-- Exercise prompt --
Return the entries below in their exact form, leaving the pictures out.
── Input
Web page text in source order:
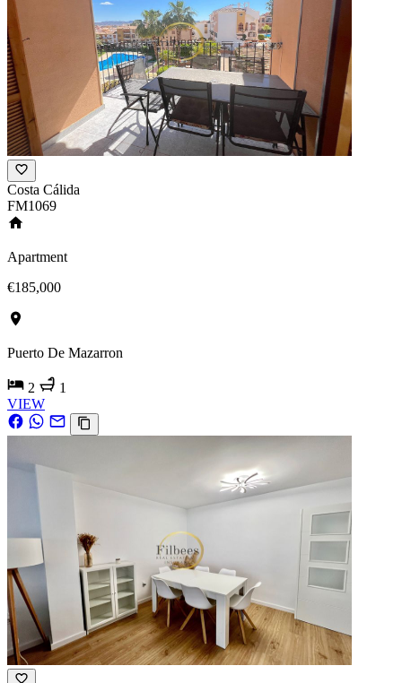
Costa Cálida
FM1069
Apartment
€185,000
Puerto De Mazarron
2
1
VIEW
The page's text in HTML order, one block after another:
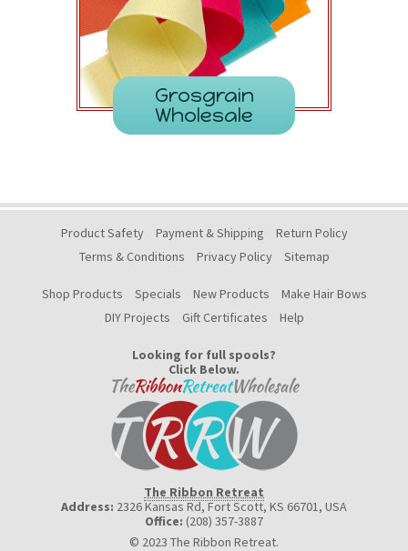
Grosgrain
Wholesale
Product Safety Payment & Shipping
Return Policy
Terms & Conditions
Privacy Policy Sitemap
Shop Products Specials New Products
Make Hair Bows
DIY Projects
Gift Certificates Help
Looking for full spools?
Click Below.
The Ribbon Retreat
Address: 2326 Kansas Rd, Fort Scott, KS 66701 , USA
Office: (208) 357-3887
© 2023 The Ribbon Retreat.
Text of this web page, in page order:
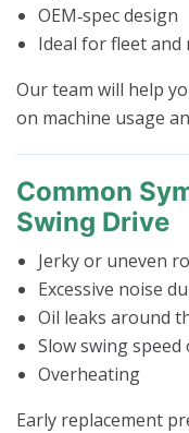
OEM‑spec design
Ideal for fleet
Our team will help
on machine usage
Common
Swing Drive
Jerky or uneven
Excessive noise
Oil leaks around
Slow swing
Overheating
Early replacement
────
-- Written answer --
Web page text in source order:
Costa Cálida
FM1069
Apartment
€185,000
Puerto De Mazarron
2
1
VIEW
The page's text in HTML order, one block after another:
Grosgrain
Wholesale
Product Safety Payment & Shipping
Return Policy
Terms & Conditions
Privacy Policy Sitemap
Shop Products Specials New Products
Make Hair Bows
DIY Projects
Gift Certificates Help
Looking for full spools?
Click Below.
The Ribbon Retreat
Address: 2326 Kansas Rd, Fort Scott, KS 66701 , USA
Office: (208) 357-3887
© 2023 The Ribbon Retreat.
Text of this web page, in page order:
OEM‑spec design
Ideal for fleet
Our team will help
on machine usage
Common
Swing Drive
Jerky or uneven
Excessive noise
Oil leaks around
Slow swing
Overheating
Early replacement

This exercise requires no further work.